Monday, August 20, 2012

Channeling Frank Church Into The Soul Of Idaho

On the second leg of my just-completed 6,100-mile cross country trip which began at my home in Durham, NC, I headed up into the soul of my native state of Idaho with my daughter and two grandsons for an annual rendezvous with other family members at a lake along the western edge of the Northern Idaho Panhandle.

I was born and spent my early years on a ranch in the Yellowstone-Teton nook of Idaho, but I now understand why people claim that the soul of that state is an overlook just past the nearly 9,000 foot Galena Pass on the Sawtooth Scenic Byway, half way between the “restortiness” of Sun Valley and the unpretentiousness of Stanley, Idaho.

The overlook, renamed a few years ago in honor of the late US Senator Frank Church and his wife Bethine, whose ancestral ranch is in that area, is perched 2,000 feet above a narrow 30-mile valley floor of ranchland that straddles the headwaters of the Salmon River as it carves its way to Stanley between the 10,000-foot Sawtooth Mountain Range and the White Cloud Peaks.

(My thanks to Dr. Joe Smyth at the University of Colorado Mineral Structures Lab for permission to use an image in this blog that he took from the overlook.)

As we stopped for the night in Stanley, population 62, the town was abuzz with crews including helicopters fighting the Halstead forest fire that had been sparked a week earlier by a lightning strike over a ridge 18 miles to the north and fueled by beetle-killed trees has now burned more than 92,000 acres of national forest.

In the mid-1970s, Tom Lucas, a long-time friend from law school days, and I had skied Sun Valley and on another occasion white-water rafted one of the forks of the Salmon River,  but because of my daughter’s suggestion this was my first time to travel this incredible stretch during daylight.

As darkness fell after a long day of skiing Sun Valley, Tom and I would head up over that same pass with another friend from school, Dick Mayberry, in my orange 1970 VW Beetle, eventually cutting across to I 15 in a mad dash back to Spokane and classes the next day.  The windshield defroster wouldn’t keep pace so Tom stayed busy keeping the view clear.
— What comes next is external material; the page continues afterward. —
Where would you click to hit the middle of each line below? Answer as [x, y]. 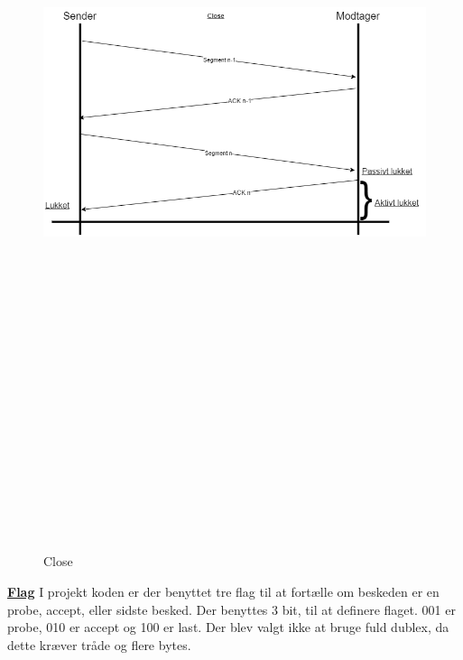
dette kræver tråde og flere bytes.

My journey earlier this month with my two grandsons, their dog (my dog, Mugsy, stayed at Camp Bow Wow in Salt Lake City) and my daughter, continued down the deep river gorge through Challis, where friends of my family had owned a dude ranch as I was growing up, to Salmon ID.

Until recently, when it dropped down a classification, Challis was a long-time sports rival to my native North Fremont County, just across the Lemhi Range and the Snake River Plain in the shadow of Yellowstone Park and the Grand Tetons.

Then where the Salmon River takes a hard left across Idaho at North Fork to empty into the Snake, we headed up, right under the nose of the face Montana carves into Idaho, over the Rocky Mountain range at a point called the Continental Divide where the rivers flow either west from Idaho into the Pacific Ocean or east from Montana into the Missouri and Mississippi rivers and into the Atlantic.

We dropped from the Continental Divide down into the spectacular Bitterroot Valley ranchland, where my parents seriously explored the possibility of buying another ranch in the late 1950s which was located between Darby and Hamilton, to Missoula of Smokejumper fame.

We then sliced west back through the gap between two national forests and over the Ponderosa-carpeted Bitterroot and Coeur d'Alene mountains of the Idaho Panhandle to our ultimate destination where we met up with family on the shores of Newman Lake.

I was growing up in an Idaho that elected Frank Church to the US Senate when I was the age of my oldest grandson now.  I realize now that Church was the only Democrat from Idaho ever re-elected to the Senate and he served until I was in my early 30s, the same age he was when first elected.

For me, Frank Church instilled pride in Idaho as he fought for civil rights and environmental protection and spearheaded the creation of wilderness areas.  He stood up to intelligence agencies and against the Vietnam War.  He was emblematic of a moderate Idaho that had elected the nation’s first or second Jewish governor and was on the forefront of the progressive movement.

It was also during his service in the Senate that right-wing extremism took hold in Northern Idaho in the late 1970s and began to frame as socialists anyone moderate or center-left, such as Church, a movement that seems to have consumed the Republican Party though it has been frequently rebranded under labels such as the religious right and now the tea party.

My arch-conservative Dad, also an Idaho native, had a point when he often repeated the joke that God had taken Florida in one hand and California in the other and shaken all of the nuts and berries into Idaho.

But seeing the great things that state had given the nation, I have faith that it will soon be part of a movement that will swing the pendulum back to the center and the middle-class values that have truly made this country great.  They may even give us another Frank Church.